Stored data

====

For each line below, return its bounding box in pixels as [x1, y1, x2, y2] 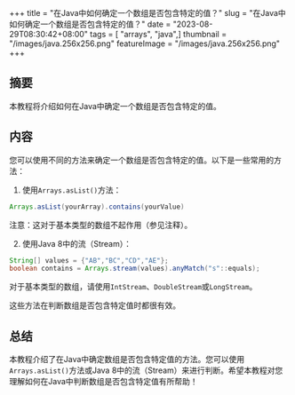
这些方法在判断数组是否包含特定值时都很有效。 [9, 300, 180, 311]
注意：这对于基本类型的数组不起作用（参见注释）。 [9, 219, 193, 230]
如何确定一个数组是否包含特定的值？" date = [9, 19, 171, 29]
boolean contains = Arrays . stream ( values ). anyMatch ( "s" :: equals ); [9, 265, 260, 273]
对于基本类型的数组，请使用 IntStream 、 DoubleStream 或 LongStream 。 [9, 281, 258, 292]
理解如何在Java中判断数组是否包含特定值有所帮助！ [9, 376, 198, 387]
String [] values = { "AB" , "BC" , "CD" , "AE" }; [9, 256, 169, 265]
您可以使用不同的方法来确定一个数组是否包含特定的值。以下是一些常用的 [9, 154, 274, 165]
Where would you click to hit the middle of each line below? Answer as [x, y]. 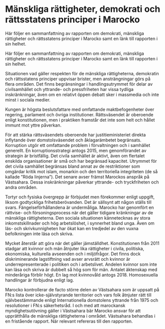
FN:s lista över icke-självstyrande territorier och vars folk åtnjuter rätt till [78, 295]
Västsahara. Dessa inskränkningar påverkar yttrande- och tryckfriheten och [82, 182]
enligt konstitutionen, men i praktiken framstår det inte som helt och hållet [80, 120]
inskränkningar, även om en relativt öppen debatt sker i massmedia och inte [82, 94]
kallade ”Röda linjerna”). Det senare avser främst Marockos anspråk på [77, 177]
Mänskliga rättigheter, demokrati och [83, 9]
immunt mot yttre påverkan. [33, 125]
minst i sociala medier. [28, 99]
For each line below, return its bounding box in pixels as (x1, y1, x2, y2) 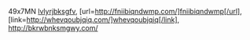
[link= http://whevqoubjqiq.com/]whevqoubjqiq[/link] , (8, 15, 180, 24)
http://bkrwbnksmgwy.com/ (8, 24, 98, 32)
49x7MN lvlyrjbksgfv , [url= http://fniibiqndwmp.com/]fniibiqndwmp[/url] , (8, 7, 242, 16)
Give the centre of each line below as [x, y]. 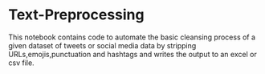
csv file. [21, 63]
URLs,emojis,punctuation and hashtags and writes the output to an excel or [132, 54]
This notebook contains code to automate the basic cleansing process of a [132, 37]
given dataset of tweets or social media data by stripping [102, 45]
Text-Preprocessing [76, 15]
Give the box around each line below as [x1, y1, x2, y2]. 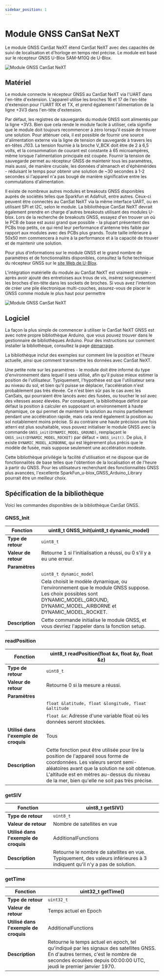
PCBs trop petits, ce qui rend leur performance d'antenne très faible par [5, 225, 150, 230]
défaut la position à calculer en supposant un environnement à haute [5, 403, 143, 409]
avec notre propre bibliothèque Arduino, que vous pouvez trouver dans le [5, 332, 153, 338]
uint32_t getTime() [80, 888, 124, 895]
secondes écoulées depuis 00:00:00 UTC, [48, 957, 145, 964]
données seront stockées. [46, 718, 106, 725]
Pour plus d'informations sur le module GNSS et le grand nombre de [5, 250, 142, 256]
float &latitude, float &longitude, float [46, 701, 146, 706]
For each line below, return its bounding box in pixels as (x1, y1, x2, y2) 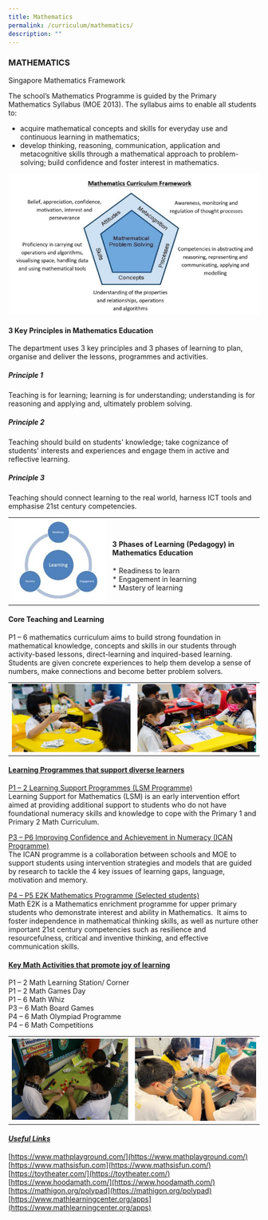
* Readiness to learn (112, 565, 180, 576)
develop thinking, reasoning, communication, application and (19, 140, 221, 150)
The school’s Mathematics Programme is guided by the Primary (8, 90, 217, 100)
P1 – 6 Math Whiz (8, 995, 65, 1005)
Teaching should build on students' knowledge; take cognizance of (8, 437, 229, 447)
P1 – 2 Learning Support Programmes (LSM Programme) (8, 783, 193, 793)
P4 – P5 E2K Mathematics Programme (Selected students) (8, 891, 200, 901)
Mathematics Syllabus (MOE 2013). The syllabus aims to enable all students (8, 99, 257, 109)
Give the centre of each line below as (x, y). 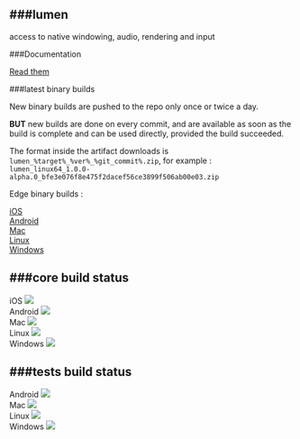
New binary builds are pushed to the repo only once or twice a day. (134, 106)
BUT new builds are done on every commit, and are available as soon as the (150, 123)
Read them (29, 71)
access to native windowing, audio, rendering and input (112, 36)
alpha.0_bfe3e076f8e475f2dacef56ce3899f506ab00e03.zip (114, 177)
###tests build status (71, 372)
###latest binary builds (52, 88)
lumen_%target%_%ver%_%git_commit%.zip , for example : (110, 160)
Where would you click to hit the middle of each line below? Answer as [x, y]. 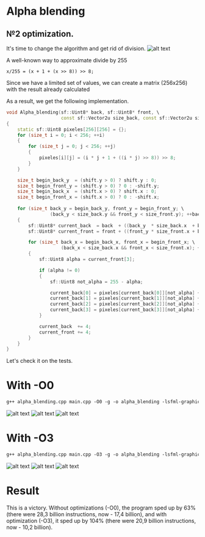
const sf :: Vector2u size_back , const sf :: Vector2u [126, 118]
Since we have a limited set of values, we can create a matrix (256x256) [97, 83]
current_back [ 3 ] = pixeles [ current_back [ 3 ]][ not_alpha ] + [125, 310]
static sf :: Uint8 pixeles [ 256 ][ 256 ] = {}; [72, 130]
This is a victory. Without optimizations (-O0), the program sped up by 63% [101, 508]
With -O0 [30, 385]
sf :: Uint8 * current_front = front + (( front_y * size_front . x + [112, 231]
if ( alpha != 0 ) [59, 270]
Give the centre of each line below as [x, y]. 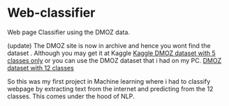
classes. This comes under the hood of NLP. [71, 96]
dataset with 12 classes [41, 68]
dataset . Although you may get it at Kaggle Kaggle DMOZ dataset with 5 [112, 53]
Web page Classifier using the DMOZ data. [69, 32]
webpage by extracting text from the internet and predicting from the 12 [110, 89]
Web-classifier [51, 13]
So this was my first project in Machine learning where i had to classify [109, 81]
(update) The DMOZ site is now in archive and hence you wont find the [109, 45]
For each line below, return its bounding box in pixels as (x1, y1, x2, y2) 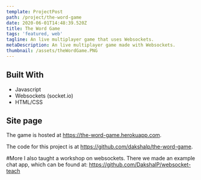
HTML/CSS (14, 98, 43, 105)
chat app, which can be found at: (6, 161, 88, 168)
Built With (6, 70, 44, 80)
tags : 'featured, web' (6, 31, 63, 37)
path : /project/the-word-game (6, 14, 82, 20)
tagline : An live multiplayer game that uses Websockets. (6, 36, 154, 42)
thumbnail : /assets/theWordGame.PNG (6, 48, 98, 54)
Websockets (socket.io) (14, 92, 74, 99)
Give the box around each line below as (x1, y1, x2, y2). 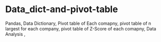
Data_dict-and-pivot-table (5, 4, 118, 15)
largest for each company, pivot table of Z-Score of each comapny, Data (5, 25, 156, 31)
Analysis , (5, 31, 26, 37)
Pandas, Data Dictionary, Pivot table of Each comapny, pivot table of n (5, 20, 151, 26)
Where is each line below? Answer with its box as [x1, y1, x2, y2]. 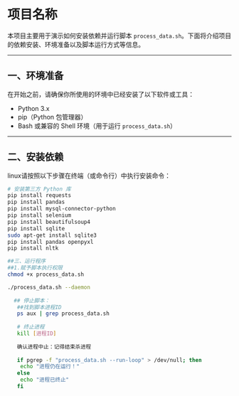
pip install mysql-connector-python [7, 205, 116, 213]
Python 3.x [17, 104, 50, 112]
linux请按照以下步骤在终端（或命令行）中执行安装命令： [7, 171, 171, 180]
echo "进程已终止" [20, 376, 70, 384]
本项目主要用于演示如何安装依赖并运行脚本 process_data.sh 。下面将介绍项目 [7, 31, 232, 40]
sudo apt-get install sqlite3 [7, 232, 97, 239]
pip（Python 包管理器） [17, 112, 87, 121]
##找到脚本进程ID [16, 304, 62, 311]
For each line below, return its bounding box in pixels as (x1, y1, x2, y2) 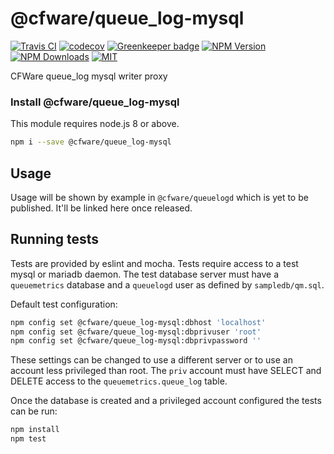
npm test (10, 434, 47, 444)
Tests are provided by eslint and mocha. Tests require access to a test (10, 257, 299, 269)
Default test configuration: (10, 298, 118, 310)
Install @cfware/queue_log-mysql (10, 95, 180, 109)
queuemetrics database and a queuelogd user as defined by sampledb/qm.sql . (10, 278, 325, 291)
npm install (10, 425, 60, 435)
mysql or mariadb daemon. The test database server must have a (10, 268, 280, 280)
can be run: (10, 405, 58, 417)

====

● Assigned task
Take each line above that contains "Websockets" and copy it out.

● Reply
tagline : An live multiplayer game that uses Websockets. (6, 36, 154, 42)
Websockets (socket.io) (14, 92, 74, 99)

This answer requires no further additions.